Sunday, 10 April 2016

Western Sahara Place Names Explained

Having blogged samples of my books on English place names and also examined the etymologies of the nations of the world and their respective capitals I thought it time to cast my net a little wider. This time should have been East Timor, as I'm running through the list in alphabetical order, but admit being unable to find sufficient information to fill much more than the back of a stamp - albeit a large stamp. Hence we jump towards the end of the alphabet and look at some of its largest settlements and most interesting names of Western Sahara.

Laayoune is from the Maghrebi Arabic name of Layoun, literally meaning 'the water springs'. The modern form is due to French influence, although under the Spanish this became El Aaiun with the same meaning.

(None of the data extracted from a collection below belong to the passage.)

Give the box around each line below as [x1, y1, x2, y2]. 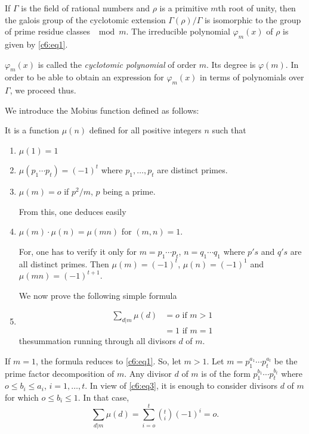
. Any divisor [124, 367, 172, 379]
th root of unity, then [218, 2, 296, 14]
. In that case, [78, 391, 129, 403]
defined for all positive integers [89, 124, 202, 136]
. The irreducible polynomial [126, 25, 230, 38]
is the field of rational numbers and [21, 2, 150, 14]
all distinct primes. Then [18, 257, 109, 270]
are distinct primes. [157, 163, 228, 176]

Cape Bojador is sometimes found by its Portuguese name of Cabo Bojador and occasionally given as Cape Bojador. While this is said to mean 'the bulging cape', this can be discounted as it is simply wrong and such is only ever written when suggesting origins of the name. Correctly this is a Portuguese corruption of the Arabic Abu Khatar meaning 'the father of danger'.

Guelta Zemmur is from the Tamazight language and means 'the olive tree pool'.

Bir Lehlou comes from Hassaniya Arabic, where bir lahlu speaks of 'the sweet water well'.

La Guera, clearly of European influence, comes from the Spanish Aguera and describes a ditch used to bring rainwater to the crops - basic irrigation. Today the town is abandoned, save for a military post, and is slowly being engulfed by drifting sands.

Note the spellings of the places are English as the piece is written in English.